Thanks for all responses. I'm going to replace the stock hoods with hudz & see how that goes. Personally I have no issues with double tap. Its just the shifter body ergonomics are not as comfortable for me compared to shimano or campy. Hopefully the new hoods will help.


----------



## natedg200202 (Sep 2, 2008)

Shifter.


----------



## MarvinK (Feb 12, 2002)

Hudz have the same gap... original Force & Rival didn't have as big of gap, but Red and all the newer Zero Loss shifters do. It really bothered me initially (especially since my old Force stuff didn't have it), but I have since gotten used to it. You could probably put a small piece of foam or something in there... but I don't think you'll notice any difference with Hudz (I have 2 bikes with them for color reasons--one with SRAM)


----------



## gamara (May 20, 2002)

MarvinK said:


> Hudz have the same gap... original Force & Rival didn't have as big of gap, but Red and all the newer Zero Loss shifters do. It really bothered me initially (especially since my old Force stuff didn't have it), but I have since gotten used to it. You could probably put a small piece of foam or something in there... but I don't think you'll notice any difference with Hudz (I have 2 bikes with them for color reasons--one with SRAM)


Interesting. Is the rubber material that hudz uses softer than the sram hoods? Do you find them more comfortable? I find that the stock hoods to be harder than I what I would like them to be. 

Its interesting to me that when I researched the force shifters that there was no mention of the empty spot on the shifters by anyone. Maybe its not as big a deal to others but when I think ergonomics, it shouldn't be me that is required to adapt to them.


----------



## asad137 (Jul 29, 2009)

gamara said:


> Its interesting to me that when I researched the force shifters that there was no mention of the empty spot on the shifters by anyone. Maybe its not as big a deal to others but when I think ergonomics, it shouldn't be me that is required to adapt to them.

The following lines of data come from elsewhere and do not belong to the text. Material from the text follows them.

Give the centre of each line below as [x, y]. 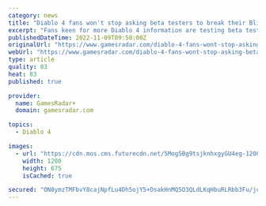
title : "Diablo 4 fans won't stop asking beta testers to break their [127, 23]
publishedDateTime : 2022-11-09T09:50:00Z [78, 37]
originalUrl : [30, 45]
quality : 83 [28, 67]
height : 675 [42, 168]
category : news [33, 15]
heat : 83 [23, 74]
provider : [25, 96]
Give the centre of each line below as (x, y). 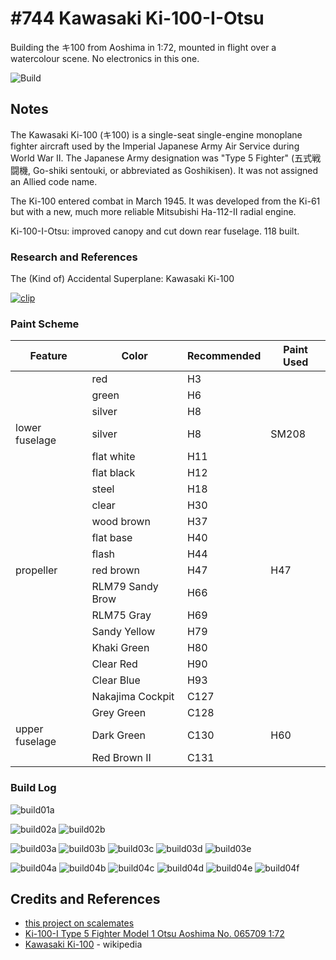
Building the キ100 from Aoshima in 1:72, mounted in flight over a (143, 47)
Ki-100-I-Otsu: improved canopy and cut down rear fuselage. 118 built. (155, 231)
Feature (48, 356)
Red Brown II (121, 758)
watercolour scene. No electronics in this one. (105, 58)
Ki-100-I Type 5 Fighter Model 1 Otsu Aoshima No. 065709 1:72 (154, 934)
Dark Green (119, 735)
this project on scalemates (79, 923)

"Ergonomics" is a very personal thing. I actually never consciously noticed the thumb hole until I read this thread. I found that my thumbs just rest there naturally and it's fine -- not really sure why I would even need anything under there to support my thumbs, as I'm not putting any weight on them and they're not very heavy by themselves  

But of course this could be very different for different people. I mean, I actually thought Shimano hoods were more comfortable for my hands (I liked DoubleTap so I went with SRAM).

Asad


----------



## Diesel~ (Nov 16, 2009)

I like the solid feeling of my 9s DA shifters over my Reds, for the reasons mentioned by the OP. 

-D


----------



## peter.hardie (May 31, 2006)

I'm in the same boat as the OP. I come from a Shimano background and I bought the 2010 Force gruppo without ever trying SRAM. I just finished building up a new ride with it Monday this week and now have three rides in on my new setup. 

Overall I'm very pleased with SRAM. I find single lever shifting more intuitive than using Shimano's double lever system. One of the drawbacks I've found with SRAM is the brifters are a little small, I have large-ish hands, and I too noticed the lack of thumb rest area. I found I adjusted quickly to it thought. Neither of these shortcomings leaves me wanting to switch back as I find the pros of the group set far outweigh the cons.


----------



## Wookiebiker (Sep 5, 2005)

I actually like the hole where your thumb sits as mine fit nicely in that area...kind of like having their own little spot to reside.

As for the hoods being small. I have very large palms, but shorter fingers and haven't had an issue with it. When I ride on the hoods or out of the saddle I just put my index finger around the brake lever and the rest behind it. Seems to work out well and is quite comfortable in the end.


----------